O fato é que a reeleição realmente subiu no telhado. Como o gato está assustado para usar a escada, deixá-lo descer sozinho parece improvável. Por isso, a busca incessante por culpados do fracasso, sobretudo da derrota cada vez mais óbvia. Depois da reunião suprapartidária do último sábado (26), o que ainda era palatável em determinados gabinetes do Congresso Nacional transformou-se em algo intragável entre as principais lideranças da Faixa de Gaza da Esplanada dos Ministérios. Refiro-me à novela mexicana da auditagem do voto, cujo enredo deixou de encantar até os telespectadores que haviam comprado ingresso para assistir da primeira fila o chororô do galã do folhetim. Na verdade, a trama acabou por falta de atores que a sustentassem. Meses após uma cruzada sem trégua e sem provas contra o sistema eletrônico de votação, o personagem principal ainda acredita ter fôlego para fazer a corte à mocinha da eleição.

Improvável.
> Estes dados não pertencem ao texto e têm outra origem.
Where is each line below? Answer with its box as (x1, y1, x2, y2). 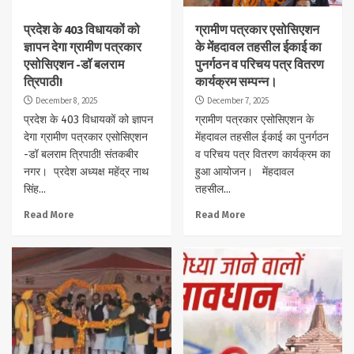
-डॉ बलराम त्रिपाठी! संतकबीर (24, 148, 138, 162)
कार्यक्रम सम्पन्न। (194, 73, 277, 90)
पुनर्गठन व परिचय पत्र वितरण (194, 56, 324, 73)
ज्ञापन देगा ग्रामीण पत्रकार (24, 39, 141, 55)
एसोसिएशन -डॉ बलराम (24, 56, 124, 73)
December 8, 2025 (36, 95, 97, 107)
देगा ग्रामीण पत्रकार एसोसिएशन (24, 130, 148, 145)
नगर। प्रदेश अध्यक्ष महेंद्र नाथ (24, 165, 149, 179)

Qualquer coisa a fazer lembrará o enxugamento de gelo ou o engarrafamento de fumaça. Ou seja, praticamente realmente improvável. Emparedado pelo corregedor do Tribunal Superior Eleitoral, ministro Luiz Salomão, que exigiu comprovação material das fraudes anunciadas, o presidente, em conversa com apoiadores nessa sexta-feira (2), disse que não tem de apresentar provas “para ninguém” e que apresenta “se quiser”. Para lembrá-lo, faz pouco tempo seu gabinete pessoal no Planalto admitiu não ter provas sobre supostas fraudes no resultado eleitoral do pleito presidencial de 2018. Como resposta a um pedido de acesso à informação, a assessoria presidencial revelou não ter nenhum documento oficial que reafirme as insinuações feitas mais de uma vez pelo chefe do Executivo. Ainda assim, em mais um dia de bravatas, Bolsonaro diz estar conversando com “pessoas que entendem do assunto” para fazer, por meio de lives, uma “demonstração pública”.
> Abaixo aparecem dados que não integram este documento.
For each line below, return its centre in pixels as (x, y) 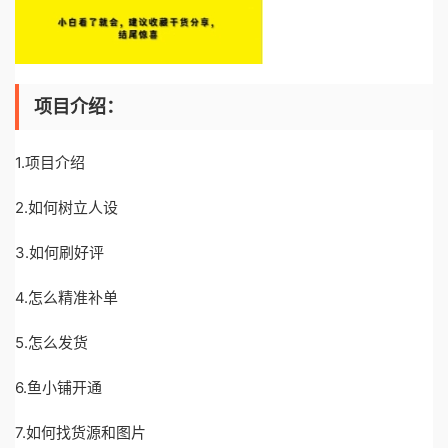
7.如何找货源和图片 (80, 432)
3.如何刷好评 (59, 252)
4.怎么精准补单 (66, 297)
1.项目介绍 (50, 162)
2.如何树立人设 (66, 207)
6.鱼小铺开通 (58, 387)
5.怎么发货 (51, 342)
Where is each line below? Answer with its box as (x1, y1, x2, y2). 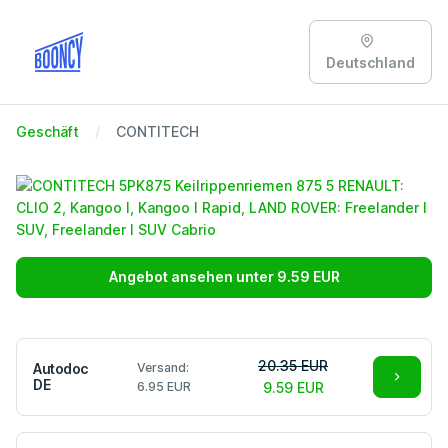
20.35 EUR (258, 357, 329, 375)
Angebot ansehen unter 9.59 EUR (108, 268, 340, 286)
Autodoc (33, 360, 88, 378)
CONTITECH (116, 122, 199, 140)
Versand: (136, 360, 189, 376)
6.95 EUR (136, 379, 191, 395)
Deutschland (326, 53, 415, 71)
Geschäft (16, 122, 79, 140)
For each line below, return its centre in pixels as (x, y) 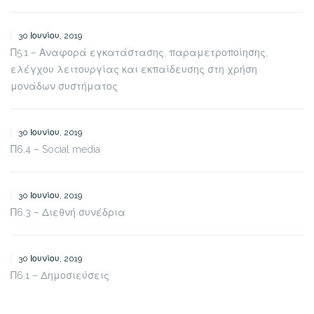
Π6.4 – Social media (55, 149)
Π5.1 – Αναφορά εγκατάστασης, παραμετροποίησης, (139, 52)
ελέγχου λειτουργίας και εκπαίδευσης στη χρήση (134, 69)
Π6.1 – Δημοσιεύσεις (60, 275)
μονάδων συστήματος (64, 86)
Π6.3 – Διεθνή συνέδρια (68, 212)

Quem seria esse entendido? Um dos criadores da urna eletrônica e atualmente defensor de primeira hora do bolsonarismo, o físico nuclear Paulo César Bhering Camarão está à disposição. Rompendo um longo silêncio, ele me assegurou que, quando procurado, fala sobre “o desastre que seria a aprovação do voto impresso”. Meno male. Aos apoiadores fanatizados, Bolsonaro diz que entrega a faixa presidencial para qualquer um que ganhar na urna de forma limpa. “Na fraude, não”. Que fraude, presidente? É o mesmo discurso da deputada Bia Kicis (PSL-DF). Ela afirma ter estudado muito a urna eletrônica, a ponto de perceber que o ministro Luiz Roberto Barroso, presidente do TSE, mente quando garante a segurança, transparência e auditabilidade do voto. Perdoem-me o sincericídio, mas a parlamentar deve ter saído antes do fim da primeira aula, pois não aprendeu nada. Felizmente, a cantilena perdeu objeto depois da reunião dos 11 partidos. A busca por culpados sobrou para o ministro do STF Alexandre de Moraes, que presidirá o TSE nas eleições de 2022.
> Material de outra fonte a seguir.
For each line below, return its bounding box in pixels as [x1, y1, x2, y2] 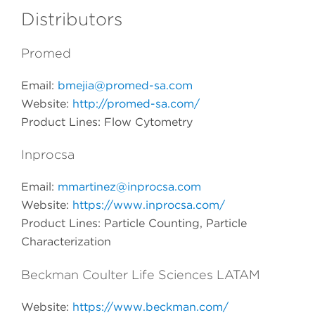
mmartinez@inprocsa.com [58, 180, 201, 194]
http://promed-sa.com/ [72, 96, 200, 110]
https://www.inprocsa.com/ [72, 198, 225, 212]
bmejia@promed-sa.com [58, 78, 193, 92]
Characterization [21, 235, 111, 249]
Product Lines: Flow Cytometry [21, 115, 193, 129]
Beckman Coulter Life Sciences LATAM [21, 267, 260, 283]
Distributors [21, 8, 122, 30]
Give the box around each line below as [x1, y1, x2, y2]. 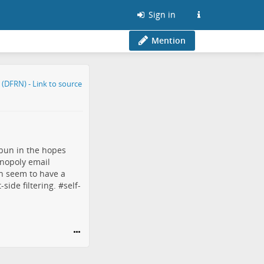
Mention [151, 35, 186, 46]
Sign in [146, 9, 176, 20]
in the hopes [14, 144, 66, 156]

O ocupante do Planalto insinua que, por conta da ladainha do voto auditável, Moraes teria determinado novas apurações sobre a organização criminosa que estaria por trás da disseminação de fake news. Entre os investigados, 01 e 02, isto é, o senador Flávio Bolsonaro (Patriota-RJ) e o vereador Carlos Bolsonaro (Republicanos-RJ). É pensar pequeno demais. Até a Venezuela vem sendo usada como justificativa. Relator do projeto, o deputado Filipe Barros (PSL-PR) cita o país de Nicolás Maduro como bom exemplo de funcionamento do voto impresso. É o mesmo que a raposa no galinheiro. Certamente Hugo Chávez deu uma revirada no túmulo. Independente do jus sperniandi e das ameaças, a PEC defendida pelo governo não será aprovada na comissão especial nem no plenário da Câmara. Haverá eleição e sem voto impresso. Papai do Céu vai virar essa página antes que sejamos obrigados a ler sobre projetos de recuperação dos orelhões, da volta do Fusca, da lenha como fonte de energia e da indicação do Biotônico Fontoura como remédio para rejuvenescimento. Os próximos capítulos têm de ser melhores. Deus acima de tudo.